The facts admitted through the entries of default constitute multiple violations of the Colorado Rules of Professional Conduct including: Colo. RPC 8.4(b) (committing a criminal act); C.R.C.P. 251.5(b) (committing a criminal act); Colo. RPC 1.3 (acting with reasonable diligence); Colo. RPC 1.4(a) and (b) (communication with a client); Colo. RPC 1.16(d) (protecting a client's interests upon termination of representation); Colo. RPC 3.4(c) (knowingly disobeying an obligation under the rules of a tribunal); Colo. RPC 8.4(c) (engaging in conduct involving dishonesty, fraud, deceit or misrepresentation); and Colo. RPC 8.4(d) (engaging in conduct prejudicial to the administration of justice).
Although Respondent participated in the immediate suspension proceedings, his failure to participate since that time in any meaningful way leaves the Court with no alternative but to consider only the established facts and rule violations set forth in the complaints in evaluating the first three factors listed above. The Court finds Respondent breached his duties of diligence and honesty to his clients and the legal profession. The entry of default established that Respondent knowingly converted funds entrusted to his by his client and treated them as his own. The facts established by the entries of default also support a finding of actual and potential harm to Respondent's clients, the public, and the legal profession.3
The People alleged several aggravating factors including dishonest or selfish motive, a pattern of misconduct, multiple offenses, and substantial experience in the practice of law.See ABA Standards 9.22(b), (c), and (i). Due in part to the absence of any contradictory evidence, the Court finds clear and convincing evidence to support each aggravating factor alleged by the People.

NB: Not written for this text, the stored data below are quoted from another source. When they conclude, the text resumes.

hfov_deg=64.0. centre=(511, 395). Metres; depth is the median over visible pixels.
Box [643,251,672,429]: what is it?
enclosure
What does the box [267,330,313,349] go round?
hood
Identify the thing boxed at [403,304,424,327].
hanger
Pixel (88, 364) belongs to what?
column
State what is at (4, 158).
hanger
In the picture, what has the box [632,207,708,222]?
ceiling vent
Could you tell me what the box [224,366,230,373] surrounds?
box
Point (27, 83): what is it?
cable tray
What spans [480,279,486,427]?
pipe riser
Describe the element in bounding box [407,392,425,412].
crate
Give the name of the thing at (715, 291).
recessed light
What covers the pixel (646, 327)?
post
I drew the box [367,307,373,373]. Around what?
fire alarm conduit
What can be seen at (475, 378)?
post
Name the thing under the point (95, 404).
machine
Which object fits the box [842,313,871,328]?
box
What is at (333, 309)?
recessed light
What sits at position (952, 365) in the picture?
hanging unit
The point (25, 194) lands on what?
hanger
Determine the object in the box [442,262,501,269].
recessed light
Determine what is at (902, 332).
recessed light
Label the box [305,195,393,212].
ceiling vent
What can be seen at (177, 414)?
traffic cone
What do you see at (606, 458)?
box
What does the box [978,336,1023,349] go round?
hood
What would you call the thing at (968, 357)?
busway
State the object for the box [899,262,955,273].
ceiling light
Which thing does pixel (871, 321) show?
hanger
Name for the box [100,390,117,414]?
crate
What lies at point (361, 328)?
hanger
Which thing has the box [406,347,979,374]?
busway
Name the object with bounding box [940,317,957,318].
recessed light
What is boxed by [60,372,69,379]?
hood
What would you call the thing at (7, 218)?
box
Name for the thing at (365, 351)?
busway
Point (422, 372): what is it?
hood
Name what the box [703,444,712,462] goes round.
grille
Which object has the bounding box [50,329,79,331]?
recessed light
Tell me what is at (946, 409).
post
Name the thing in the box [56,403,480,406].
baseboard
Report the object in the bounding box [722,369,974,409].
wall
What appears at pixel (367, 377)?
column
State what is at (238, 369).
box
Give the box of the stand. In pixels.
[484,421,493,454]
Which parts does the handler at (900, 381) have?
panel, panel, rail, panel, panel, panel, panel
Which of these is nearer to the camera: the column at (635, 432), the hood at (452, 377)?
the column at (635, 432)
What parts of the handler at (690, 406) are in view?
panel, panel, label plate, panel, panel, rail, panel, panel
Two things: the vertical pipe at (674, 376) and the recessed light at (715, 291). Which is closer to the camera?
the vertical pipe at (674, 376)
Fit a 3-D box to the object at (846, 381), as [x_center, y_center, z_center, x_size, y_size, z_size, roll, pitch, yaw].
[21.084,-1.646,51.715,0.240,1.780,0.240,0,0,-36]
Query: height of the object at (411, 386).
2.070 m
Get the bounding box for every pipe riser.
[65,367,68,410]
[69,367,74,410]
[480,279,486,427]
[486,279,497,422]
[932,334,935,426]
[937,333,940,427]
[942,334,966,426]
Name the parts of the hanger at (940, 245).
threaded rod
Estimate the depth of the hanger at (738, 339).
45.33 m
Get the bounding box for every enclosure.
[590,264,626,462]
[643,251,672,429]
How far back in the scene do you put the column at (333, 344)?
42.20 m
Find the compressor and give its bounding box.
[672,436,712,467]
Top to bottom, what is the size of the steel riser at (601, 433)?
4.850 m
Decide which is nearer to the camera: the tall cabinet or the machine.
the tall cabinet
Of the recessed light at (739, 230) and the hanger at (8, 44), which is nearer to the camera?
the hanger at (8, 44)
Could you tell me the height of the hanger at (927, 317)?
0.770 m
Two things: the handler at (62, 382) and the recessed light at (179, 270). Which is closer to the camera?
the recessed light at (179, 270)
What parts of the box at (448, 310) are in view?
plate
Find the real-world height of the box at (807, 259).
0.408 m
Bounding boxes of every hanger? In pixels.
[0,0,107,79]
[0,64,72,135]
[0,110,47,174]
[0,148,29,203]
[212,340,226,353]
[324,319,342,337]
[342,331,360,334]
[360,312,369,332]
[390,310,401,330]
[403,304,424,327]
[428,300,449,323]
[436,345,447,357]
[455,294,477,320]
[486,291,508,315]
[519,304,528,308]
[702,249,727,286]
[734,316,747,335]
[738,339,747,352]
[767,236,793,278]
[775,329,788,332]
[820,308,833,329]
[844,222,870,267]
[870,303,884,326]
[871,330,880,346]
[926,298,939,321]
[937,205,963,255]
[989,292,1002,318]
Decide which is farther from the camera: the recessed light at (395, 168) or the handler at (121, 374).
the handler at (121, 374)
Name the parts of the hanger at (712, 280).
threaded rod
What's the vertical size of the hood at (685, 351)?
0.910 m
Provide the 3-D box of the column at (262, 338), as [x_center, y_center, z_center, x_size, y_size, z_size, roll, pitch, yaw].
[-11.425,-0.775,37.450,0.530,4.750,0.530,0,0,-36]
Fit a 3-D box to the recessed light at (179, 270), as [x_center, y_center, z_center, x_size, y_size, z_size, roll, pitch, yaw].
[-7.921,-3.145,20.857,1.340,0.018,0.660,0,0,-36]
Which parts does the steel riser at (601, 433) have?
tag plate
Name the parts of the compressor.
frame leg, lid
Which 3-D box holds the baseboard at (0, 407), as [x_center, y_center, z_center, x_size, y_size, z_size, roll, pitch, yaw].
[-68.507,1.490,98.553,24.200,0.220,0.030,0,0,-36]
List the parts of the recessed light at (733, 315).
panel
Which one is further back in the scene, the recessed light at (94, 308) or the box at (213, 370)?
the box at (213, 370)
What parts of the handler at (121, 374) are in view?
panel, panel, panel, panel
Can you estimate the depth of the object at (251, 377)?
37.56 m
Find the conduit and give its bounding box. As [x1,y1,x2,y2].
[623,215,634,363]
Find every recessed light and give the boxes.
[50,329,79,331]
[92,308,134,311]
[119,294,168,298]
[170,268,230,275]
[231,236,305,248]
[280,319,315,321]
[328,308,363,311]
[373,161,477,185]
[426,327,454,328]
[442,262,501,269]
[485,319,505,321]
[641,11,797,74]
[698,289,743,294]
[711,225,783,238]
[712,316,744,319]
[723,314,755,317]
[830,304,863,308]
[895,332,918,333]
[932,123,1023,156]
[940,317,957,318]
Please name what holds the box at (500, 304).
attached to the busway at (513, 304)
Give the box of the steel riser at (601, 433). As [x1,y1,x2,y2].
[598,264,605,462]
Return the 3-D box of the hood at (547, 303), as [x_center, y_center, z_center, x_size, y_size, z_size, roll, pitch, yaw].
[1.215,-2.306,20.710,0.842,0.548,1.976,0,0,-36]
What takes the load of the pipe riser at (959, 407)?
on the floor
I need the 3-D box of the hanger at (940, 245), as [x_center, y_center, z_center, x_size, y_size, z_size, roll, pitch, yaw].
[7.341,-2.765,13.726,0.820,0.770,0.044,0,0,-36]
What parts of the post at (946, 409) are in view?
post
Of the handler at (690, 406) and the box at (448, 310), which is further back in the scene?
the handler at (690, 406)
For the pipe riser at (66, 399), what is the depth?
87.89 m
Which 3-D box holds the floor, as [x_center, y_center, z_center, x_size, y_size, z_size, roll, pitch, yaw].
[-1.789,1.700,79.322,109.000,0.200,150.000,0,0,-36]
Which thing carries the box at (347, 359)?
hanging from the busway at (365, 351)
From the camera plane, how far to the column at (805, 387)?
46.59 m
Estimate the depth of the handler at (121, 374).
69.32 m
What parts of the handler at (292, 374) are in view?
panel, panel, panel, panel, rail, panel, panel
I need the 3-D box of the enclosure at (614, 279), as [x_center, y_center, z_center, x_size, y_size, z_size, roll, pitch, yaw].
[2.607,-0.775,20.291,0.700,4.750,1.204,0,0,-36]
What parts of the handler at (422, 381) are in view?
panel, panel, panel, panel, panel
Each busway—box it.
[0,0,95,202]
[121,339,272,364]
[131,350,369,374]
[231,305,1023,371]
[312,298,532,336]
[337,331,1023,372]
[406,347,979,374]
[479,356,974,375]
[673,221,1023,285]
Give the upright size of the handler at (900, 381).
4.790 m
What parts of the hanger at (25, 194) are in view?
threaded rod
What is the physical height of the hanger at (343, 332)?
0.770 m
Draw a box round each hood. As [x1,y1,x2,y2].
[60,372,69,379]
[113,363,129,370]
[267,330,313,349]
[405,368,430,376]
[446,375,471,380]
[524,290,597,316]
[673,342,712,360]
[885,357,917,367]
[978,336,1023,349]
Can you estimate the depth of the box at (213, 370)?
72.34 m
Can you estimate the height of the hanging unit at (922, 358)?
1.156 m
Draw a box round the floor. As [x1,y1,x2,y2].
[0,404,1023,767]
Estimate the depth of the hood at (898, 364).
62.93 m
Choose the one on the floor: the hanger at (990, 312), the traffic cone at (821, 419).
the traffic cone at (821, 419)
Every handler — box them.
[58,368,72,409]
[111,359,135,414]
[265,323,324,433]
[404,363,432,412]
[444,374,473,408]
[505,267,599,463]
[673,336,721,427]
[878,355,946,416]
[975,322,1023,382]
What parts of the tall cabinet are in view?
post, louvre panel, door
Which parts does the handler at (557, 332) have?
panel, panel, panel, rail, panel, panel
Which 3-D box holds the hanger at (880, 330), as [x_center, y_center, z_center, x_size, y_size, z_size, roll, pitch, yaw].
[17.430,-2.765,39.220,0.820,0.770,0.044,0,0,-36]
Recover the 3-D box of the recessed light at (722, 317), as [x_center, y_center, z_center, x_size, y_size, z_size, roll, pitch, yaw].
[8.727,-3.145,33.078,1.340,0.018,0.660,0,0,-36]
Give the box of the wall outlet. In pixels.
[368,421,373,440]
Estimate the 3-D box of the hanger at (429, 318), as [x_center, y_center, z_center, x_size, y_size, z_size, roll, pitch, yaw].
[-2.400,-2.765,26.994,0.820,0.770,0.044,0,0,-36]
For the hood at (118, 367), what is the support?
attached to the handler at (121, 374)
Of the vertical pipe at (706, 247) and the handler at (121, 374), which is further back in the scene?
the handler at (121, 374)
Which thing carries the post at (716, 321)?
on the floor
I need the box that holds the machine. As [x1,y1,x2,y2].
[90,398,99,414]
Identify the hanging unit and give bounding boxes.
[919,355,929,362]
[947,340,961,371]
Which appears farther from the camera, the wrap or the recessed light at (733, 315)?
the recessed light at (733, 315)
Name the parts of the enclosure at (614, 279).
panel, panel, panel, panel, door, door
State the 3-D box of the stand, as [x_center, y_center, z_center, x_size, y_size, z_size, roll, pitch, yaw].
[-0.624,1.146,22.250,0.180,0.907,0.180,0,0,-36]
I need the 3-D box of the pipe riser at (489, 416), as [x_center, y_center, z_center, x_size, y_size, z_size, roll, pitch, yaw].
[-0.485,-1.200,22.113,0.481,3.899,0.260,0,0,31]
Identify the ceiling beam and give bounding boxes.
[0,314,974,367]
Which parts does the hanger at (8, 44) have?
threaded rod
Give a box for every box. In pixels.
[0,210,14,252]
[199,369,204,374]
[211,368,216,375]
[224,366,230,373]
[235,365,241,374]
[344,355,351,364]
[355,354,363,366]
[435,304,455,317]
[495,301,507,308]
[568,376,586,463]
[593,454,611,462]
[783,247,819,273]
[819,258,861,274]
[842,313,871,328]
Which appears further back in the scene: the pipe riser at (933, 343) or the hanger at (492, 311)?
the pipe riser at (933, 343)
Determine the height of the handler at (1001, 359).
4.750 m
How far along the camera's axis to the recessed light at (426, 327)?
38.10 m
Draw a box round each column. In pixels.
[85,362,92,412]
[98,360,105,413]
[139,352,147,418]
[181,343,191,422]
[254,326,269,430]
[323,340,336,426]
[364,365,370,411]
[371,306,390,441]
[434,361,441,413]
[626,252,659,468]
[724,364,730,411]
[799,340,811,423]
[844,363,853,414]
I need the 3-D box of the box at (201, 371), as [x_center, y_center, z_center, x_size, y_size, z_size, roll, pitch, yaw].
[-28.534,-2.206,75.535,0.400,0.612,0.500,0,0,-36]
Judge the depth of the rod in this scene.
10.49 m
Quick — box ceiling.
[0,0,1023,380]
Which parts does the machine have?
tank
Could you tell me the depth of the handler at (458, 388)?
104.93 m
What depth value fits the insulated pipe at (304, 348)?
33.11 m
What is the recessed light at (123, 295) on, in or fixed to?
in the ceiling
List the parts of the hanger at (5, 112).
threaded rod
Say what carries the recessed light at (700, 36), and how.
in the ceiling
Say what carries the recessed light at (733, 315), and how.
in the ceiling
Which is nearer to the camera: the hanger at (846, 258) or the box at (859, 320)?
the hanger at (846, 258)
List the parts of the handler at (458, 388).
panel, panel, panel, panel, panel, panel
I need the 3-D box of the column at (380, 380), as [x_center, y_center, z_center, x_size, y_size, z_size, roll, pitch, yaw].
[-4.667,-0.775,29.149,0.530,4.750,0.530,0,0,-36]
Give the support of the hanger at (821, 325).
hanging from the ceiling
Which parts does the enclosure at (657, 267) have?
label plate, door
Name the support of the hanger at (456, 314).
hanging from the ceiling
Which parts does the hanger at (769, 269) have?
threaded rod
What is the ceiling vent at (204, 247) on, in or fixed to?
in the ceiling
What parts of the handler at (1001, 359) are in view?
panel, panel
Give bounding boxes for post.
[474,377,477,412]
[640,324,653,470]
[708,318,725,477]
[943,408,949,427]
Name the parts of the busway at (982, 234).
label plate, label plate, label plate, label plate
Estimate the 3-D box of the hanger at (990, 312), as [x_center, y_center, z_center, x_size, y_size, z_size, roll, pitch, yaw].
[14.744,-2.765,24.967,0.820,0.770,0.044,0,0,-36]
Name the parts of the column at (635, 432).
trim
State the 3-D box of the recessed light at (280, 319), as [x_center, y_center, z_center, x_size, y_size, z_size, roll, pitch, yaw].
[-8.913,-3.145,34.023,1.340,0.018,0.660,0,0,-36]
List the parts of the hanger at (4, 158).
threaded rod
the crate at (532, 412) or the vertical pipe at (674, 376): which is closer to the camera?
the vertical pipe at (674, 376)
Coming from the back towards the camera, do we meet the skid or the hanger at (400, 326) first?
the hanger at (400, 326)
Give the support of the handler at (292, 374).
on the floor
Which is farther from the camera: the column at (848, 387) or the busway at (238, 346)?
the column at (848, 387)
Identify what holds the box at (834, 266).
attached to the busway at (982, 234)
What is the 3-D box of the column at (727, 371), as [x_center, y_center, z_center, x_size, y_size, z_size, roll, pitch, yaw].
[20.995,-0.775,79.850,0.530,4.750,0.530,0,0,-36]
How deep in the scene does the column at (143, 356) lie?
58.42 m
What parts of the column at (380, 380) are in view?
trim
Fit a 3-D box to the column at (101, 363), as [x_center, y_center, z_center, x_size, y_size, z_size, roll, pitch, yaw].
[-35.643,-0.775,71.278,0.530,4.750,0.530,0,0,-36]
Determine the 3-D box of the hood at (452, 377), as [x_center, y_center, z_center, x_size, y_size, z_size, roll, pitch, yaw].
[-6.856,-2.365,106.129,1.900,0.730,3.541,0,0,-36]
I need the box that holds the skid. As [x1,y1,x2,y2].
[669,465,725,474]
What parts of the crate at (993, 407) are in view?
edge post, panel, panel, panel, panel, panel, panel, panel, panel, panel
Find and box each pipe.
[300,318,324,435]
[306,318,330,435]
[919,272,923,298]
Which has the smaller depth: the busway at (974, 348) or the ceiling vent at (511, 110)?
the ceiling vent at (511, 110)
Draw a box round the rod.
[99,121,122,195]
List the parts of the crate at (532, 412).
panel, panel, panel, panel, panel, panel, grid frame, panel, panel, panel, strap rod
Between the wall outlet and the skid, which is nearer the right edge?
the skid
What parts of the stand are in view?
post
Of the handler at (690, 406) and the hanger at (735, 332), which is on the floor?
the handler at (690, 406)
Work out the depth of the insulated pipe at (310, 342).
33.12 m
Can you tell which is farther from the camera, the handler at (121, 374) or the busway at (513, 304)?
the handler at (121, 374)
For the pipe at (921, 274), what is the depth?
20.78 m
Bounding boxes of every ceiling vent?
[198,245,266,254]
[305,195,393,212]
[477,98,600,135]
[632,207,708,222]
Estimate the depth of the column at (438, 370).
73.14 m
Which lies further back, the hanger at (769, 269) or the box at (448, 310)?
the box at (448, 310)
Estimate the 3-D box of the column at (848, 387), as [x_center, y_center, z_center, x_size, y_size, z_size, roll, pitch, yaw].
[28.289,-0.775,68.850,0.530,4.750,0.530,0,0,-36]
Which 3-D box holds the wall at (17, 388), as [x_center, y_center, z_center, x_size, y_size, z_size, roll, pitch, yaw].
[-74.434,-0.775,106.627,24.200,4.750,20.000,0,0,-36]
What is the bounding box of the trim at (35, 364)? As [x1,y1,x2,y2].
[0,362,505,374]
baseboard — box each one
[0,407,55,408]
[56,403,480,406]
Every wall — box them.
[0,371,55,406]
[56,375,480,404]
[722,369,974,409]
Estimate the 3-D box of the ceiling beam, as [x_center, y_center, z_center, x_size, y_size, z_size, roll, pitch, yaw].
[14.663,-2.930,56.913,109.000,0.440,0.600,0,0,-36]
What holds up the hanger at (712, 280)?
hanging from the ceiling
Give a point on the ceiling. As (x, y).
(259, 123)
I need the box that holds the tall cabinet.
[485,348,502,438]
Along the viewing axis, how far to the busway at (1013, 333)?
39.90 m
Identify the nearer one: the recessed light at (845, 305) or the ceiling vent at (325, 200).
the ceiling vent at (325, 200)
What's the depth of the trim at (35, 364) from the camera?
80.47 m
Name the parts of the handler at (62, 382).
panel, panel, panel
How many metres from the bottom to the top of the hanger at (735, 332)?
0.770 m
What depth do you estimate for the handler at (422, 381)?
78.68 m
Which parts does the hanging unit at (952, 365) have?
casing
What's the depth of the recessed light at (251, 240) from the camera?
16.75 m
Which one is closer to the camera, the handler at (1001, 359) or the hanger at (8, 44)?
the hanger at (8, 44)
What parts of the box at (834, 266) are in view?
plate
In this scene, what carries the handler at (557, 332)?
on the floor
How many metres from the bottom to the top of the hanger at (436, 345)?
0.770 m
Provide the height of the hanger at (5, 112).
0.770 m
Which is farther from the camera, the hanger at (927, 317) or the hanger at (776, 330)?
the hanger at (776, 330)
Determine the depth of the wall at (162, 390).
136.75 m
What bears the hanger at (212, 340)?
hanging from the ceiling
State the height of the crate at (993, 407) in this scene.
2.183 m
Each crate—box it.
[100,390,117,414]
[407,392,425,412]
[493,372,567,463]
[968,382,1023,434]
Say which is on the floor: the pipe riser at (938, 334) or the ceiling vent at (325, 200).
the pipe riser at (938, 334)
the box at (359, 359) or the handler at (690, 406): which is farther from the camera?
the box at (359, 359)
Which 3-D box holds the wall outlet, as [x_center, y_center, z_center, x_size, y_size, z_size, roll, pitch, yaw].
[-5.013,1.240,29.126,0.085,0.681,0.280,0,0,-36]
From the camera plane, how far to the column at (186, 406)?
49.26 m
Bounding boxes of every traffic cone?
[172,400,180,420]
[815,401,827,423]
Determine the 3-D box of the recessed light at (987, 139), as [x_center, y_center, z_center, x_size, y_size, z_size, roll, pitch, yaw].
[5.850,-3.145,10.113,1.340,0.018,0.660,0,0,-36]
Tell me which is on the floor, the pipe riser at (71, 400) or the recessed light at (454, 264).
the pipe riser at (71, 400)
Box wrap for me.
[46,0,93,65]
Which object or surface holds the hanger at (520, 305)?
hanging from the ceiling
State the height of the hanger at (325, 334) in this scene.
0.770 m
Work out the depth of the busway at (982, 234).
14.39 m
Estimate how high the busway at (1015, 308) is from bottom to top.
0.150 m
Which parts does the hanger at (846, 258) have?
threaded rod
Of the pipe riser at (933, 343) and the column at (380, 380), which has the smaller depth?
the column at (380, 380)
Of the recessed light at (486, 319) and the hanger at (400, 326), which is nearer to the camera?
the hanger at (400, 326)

Respondent presented no evidence in mitigation. However, the People stated that Respondent has no prior disciplinary record and likely suffered from an addiction to prescription pain killers he took to relieve back pain. See ABA Standards 9.32(a) and (h). Although this statement does not present sufficient evidence of a physical impairment, the Court considered the statement from the People in deciding the appropriate sanction.
In the absence of significant mitigating factors, Colorado Supreme Court case law applying the ABA Standards holds disbarment is the presumptive sanction for conversion of client funds. Knowing conversion or misappropriation of client money "consists simply of a lawyer taking a client's money entrusted to him, knowing that it is the client's money and knowing that the client has not authorized the taking." People v. Varallo,913 P.2d 1, 11 (Colo. 1996). Neither the lawyer's motive in taking the money, nor the lawyer's intent regarding whether the deprivation is temporary or permanent, are relevant for disciplinary purposes. Id. at 10-11. Significant mitigating factors may overcome the presumption of disbarment, however, none are presented in this case. See In re Fischer, 89 P.3d 817 (Colo. 2004) (finding significant facts in mitigation).
1. DAVID WILLIAM DOYLE, Attorney Registration No. 13885, is DISBARRED from the practice of law, effective thirty-one (31) days from the date of this Order, and her name shall be stricken from the list of attorneys licensed to practice law in the State of Colorado.2. DAVID WILLIAM DOYLE SHALL pay the costs of these proceedings. The People shall submit a Statement of Costs within fifteen (15) days of the date of this Order. Respondent shall have ten (10) days within which to respond.